Did Dorothy Kilgallen actually commit accidental suicide? There appears to be an excellent probability that she had help.

Bizarre Death of Scientists

Certainly nothing is stranger and breeds speculation more quickly, than the 30-some-odd deaths associated with SDI (Star Wars) research at Marconi Ltd. in England between approximately 1985-1988. Here in capsulated form is a list of a few of the more bizarre deaths:

Roger Hill, a designer at Marconi Defense Systems, allegedly committed suicide with a shotgun, March 1985.

Jonathan Walsh, a digital communications expert employed by GE, Marconi’s parent firm, falls from his hotel room, November 1985, after expressing fear for his life.

Ashad Sharif, another Marconi scientist, reportedly tied a rope around his neck, and then to a tree, in October 1986, got behind the wheel of his car and stepped on the gas with predictable results.

In March of 1988, Trevor Knight, also associated with Marconi, died of carbon monoxide poisoning in his car.

Peter Ferry, marketing director of the firm, was found shocked to death with electrical leads in his mouth (August 1988).
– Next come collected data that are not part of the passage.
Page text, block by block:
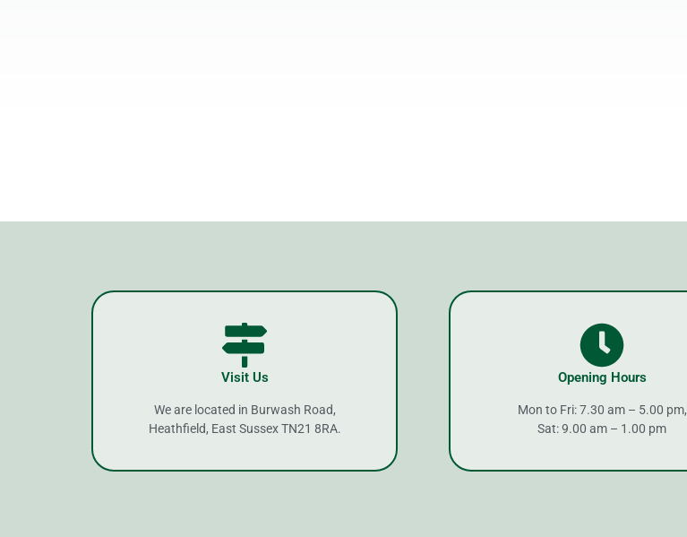
Visit Us
We are located in Burwash Road,
Heathfield, East Sussex TN21 8RA.
Opening Hours
Mon to Fri: 7.30 am – 5.00 pm,
Sat: 9.00 am – 1.00 pm
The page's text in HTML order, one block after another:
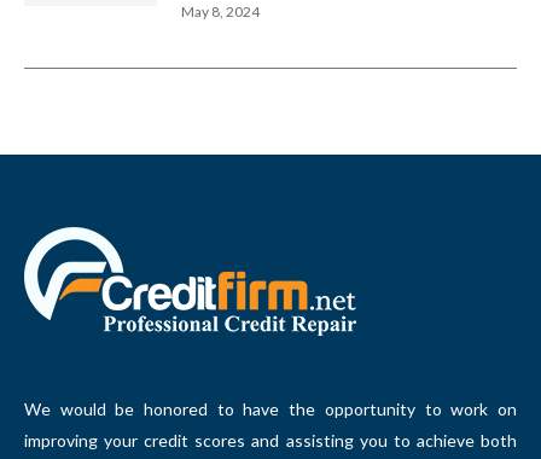
May 8, 2024
We would be honored to have the opportunity to work on
improving your credit scores and assisting you to achieve both
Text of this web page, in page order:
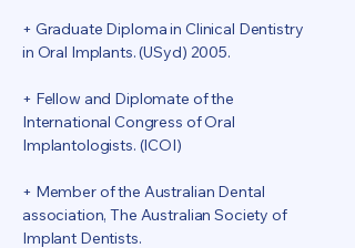
+ Graduate Diploma in Clinical Dentistry
in Oral Implants. (USyd) 2005.
+ Fellow and Diplomate of the
International Congress of Oral
Implantologists. (ICOI)
+ Member of the Australian Dental
association, The Australian Society of
Implant Dentists.
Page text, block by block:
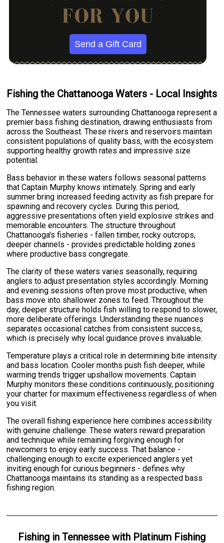
Send a Gift Card
Fishing the Chattanooga Waters - Local Insights
The Tennessee waters surrounding Chattanooga represent a
premier bass fishing destination, drawing enthusiasts from
across the Southeast. These rivers and reservoirs maintain
consistent populations of quality bass, with the ecosystem
supporting healthy growth rates and impressive size
potential.
Bass behavior in these waters follows seasonal patterns
that Captain Murphy knows intimately. Spring and early
summer bring increased feeding activity as fish prepare for
spawning and recovery cycles. During this period,
aggressive presentations often yield explosive strikes and
memorable encounters. The structure throughout
Chattanooga's fisheries - fallen timber, rocky outcrops,
deeper channels - provides predictable holding zones
where productive bass congregate.
The clarity of these waters varies seasonally, requiring
anglers to adjust presentation styles accordingly. Morning
and evening sessions often prove most productive, when
bass move into shallower zones to feed. Throughout the
day, deeper structure holds fish willing to respond to slower,
more deliberate offerings. Understanding these nuances
separates occasional catches from consistent success,
which is precisely why local guidance proves invaluable.
Temperature plays a critical role in determining bite intensity
and bass location. Cooler months push fish deeper, while
warming trends trigger upshallow movements. Captain
Murphy monitors these conditions continuously, positioning
your charter for maximum effectiveness regardless of when
you visit.
The overall fishing experience here combines accessibility
with genuine challenge. These waters reward preparation
and technique while remaining forgiving enough for
newcomers to enjoy early success. That balance -
challenging enough to excite experienced anglers yet
inviting enough for curious beginners - defines why
Chattanooga maintains its standing as a respected bass
fishing region.
Fishing inTennessee with Platinum Fishing
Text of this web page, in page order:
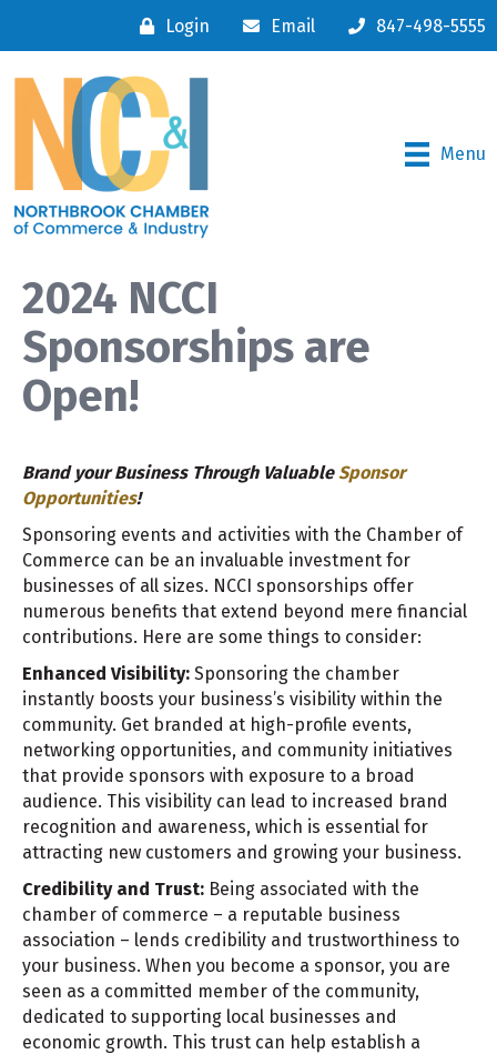
Login Email 847-498-5555
Menu
2024 NCCI
Sponsorships are
Open!
Brand your Business Through ValuableSponsor
Opportunities!
Sponsoring events and activities with the Chamber of
Commerce can be an invaluable investment for
businesses of all sizes. NCCI sponsorships offer
numerous benefits that extend beyond mere financial
contributions. Here are some things to consider:
Enhanced Visibility: Sponsoring the chamber
instantly boosts your business’s visibility within the
community. Get branded at high-profile events,
networking opportunities, and community initiatives
that provide sponsors with exposure to a broad
audience. This visibility can lead to increased brand
recognition and awareness, which is essential for
attracting new customers and growing your business.
Credibility and Trust: Being associated with the
chamber of commerce – a reputable business
association – lends credibility and trustworthiness to
your business. When you become a sponsor, you are
seen as a committed member of the community,
dedicated to supporting local businesses and
economic growth. This trust can help establish a
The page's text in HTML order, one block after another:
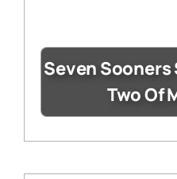
Seven Sooners
Two Of
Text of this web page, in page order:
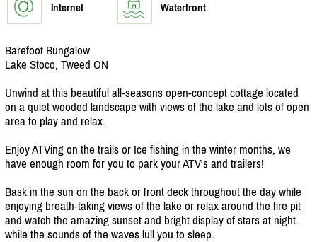
Internet Waterfront
Barefoot Bungalow
Lake Stoco, Tweed ON
Unwind at this beautiful all-seasons open-concept cottage located
on a quiet wooded landscape with views of the lake and lots of open
area to play and relax.
Enjoy ATVing on the trails or Ice fishing in the winter months, we
have enough room for you to park your ATV's and trailers!
Bask in the sun on the back or front deck throughout the day while
enjoying breath-taking views of the lake or relax around the fire pit
and watch the amazing sunset and bright display of stars at night.
while the sounds of the waves lull you to sleep.
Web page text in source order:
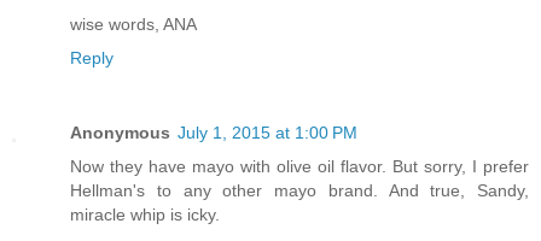
wise words, ANA
Reply
Anonymous July 1, 2015 at 1:00 PM
Now they have mayo with olive oil flavor. But sorry, I prefer
Hellman's to any other mayo brand. And true, Sandy,
miracle whip is icky.
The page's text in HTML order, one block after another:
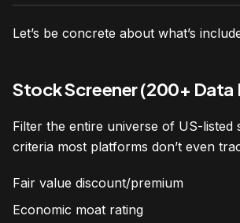
Let’s be concrete about what’s
Stock Screener (200+ Data
Filter the entire universe of US-listed
criteria most platforms don’t even
Fair value discount/premium
Economic moat rating
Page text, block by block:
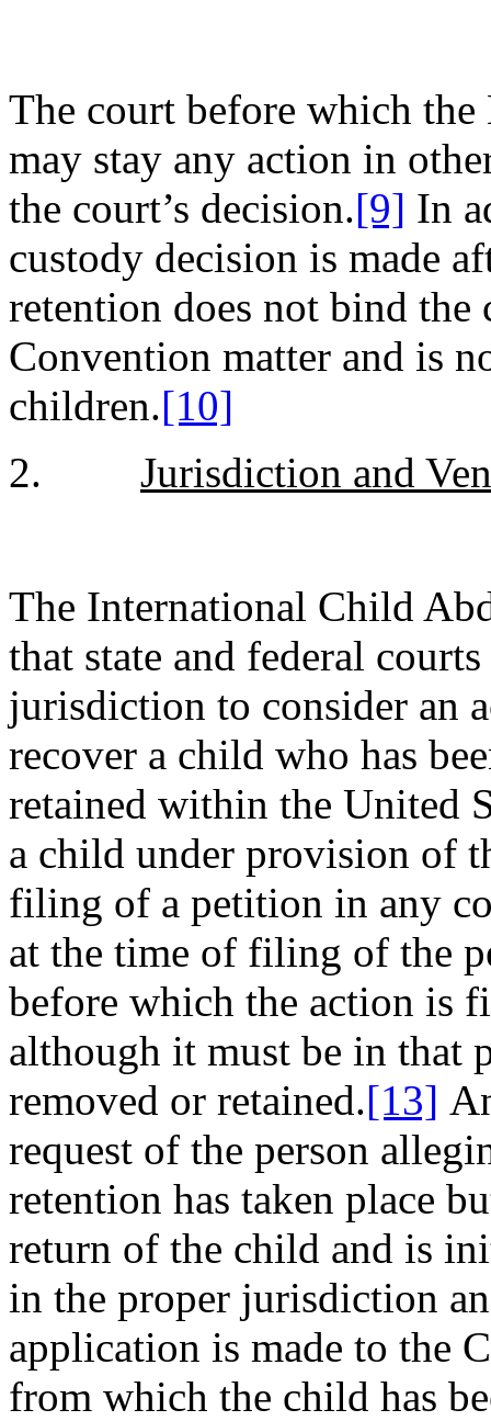
The court before which
may stay any action in
the court’s decision.[9] In
custody decision is made
retention does not bind
Convention matter and is
children.[10]
2. Jurisdiction and
The International Child
that state and federal
jurisdiction to consider an
recover a child who has
retained within the United
a child under provision of
filing of a petition in any
at the time of filing of the
before which the action is
although it must be in that
removed or retained.[13]
request of the person
retention has taken place
return of the child and is
in the proper jurisdiction
application is made to the
from which the child has
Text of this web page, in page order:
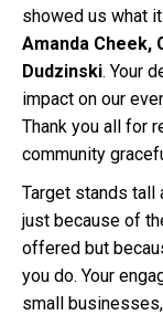
showed us what
Amanda Cheek,
Dudzinski. Your
impact on our
Thank you all for
community
Target stands tall
just because of
offered but
you do. Your
small

Also during the same month of the same year, Alistair Beckham was found shocked to death with electric leads attached to his body and his mouth stuffed with a handkerchief. He was an engineer with the allied firm of Plessey Defense Systems.

Andrew Hall was found dead in September of 1988 of carbon monoxide poisoning.

What, you may be asking, does SDI research have to do with the deaths of UFO investigators?

Theoretically, quite a lot. If, as many investigators have hypothesized, Star Wars research was initiated with the dual purpose of protecting “us” against Soviet aggression and/or the presence of UFO craft in our atmosphere, then several possibilities arise. Most compelling is the idea that the soviet KGB, realizing that the Western powers were on the verge of perfecting a high-powered beam-weapon that could be used from outer space or atmospheric space against them, marshaled an all-out espionage offensive to slow or destroy the project. If this scenario is true, and the weapon was indeed successfully developed, we have an explanation for the collapse of the Soviet Union (“Surrender or you might be incinerated”).

Other explanations have been offered. For example, scientists working on the project discovered the true nature of the research they were involved with and the overwhelming stress led them to suicide. Or they discovered that their real collaborators were aliens or Western politicians working with/for Gray aliens. One thing seems obvious. Something went terribly wrong at Marconi. Scientists usually don’t commit the kinds of bizarre, “unscientific” suicides we find here.

One other possibility is that a contingent of unfriendly aliens got wind of what GEC and Marconi and its affiliates were up to and, to protect themselves, created enough psychic trauma within the minds of many of the scientists to drive them to suicide.

But if this is so, why have the deaths stopped? Has the project been shelved?

Highly unlikely. The best bet is that the project was completed, roughly about 1988, and whatever it is, beam-weapon or otherwise, it is now operational.

UFOlogy is apparently not a particularly safe area to research or even to enjoy as a hobby.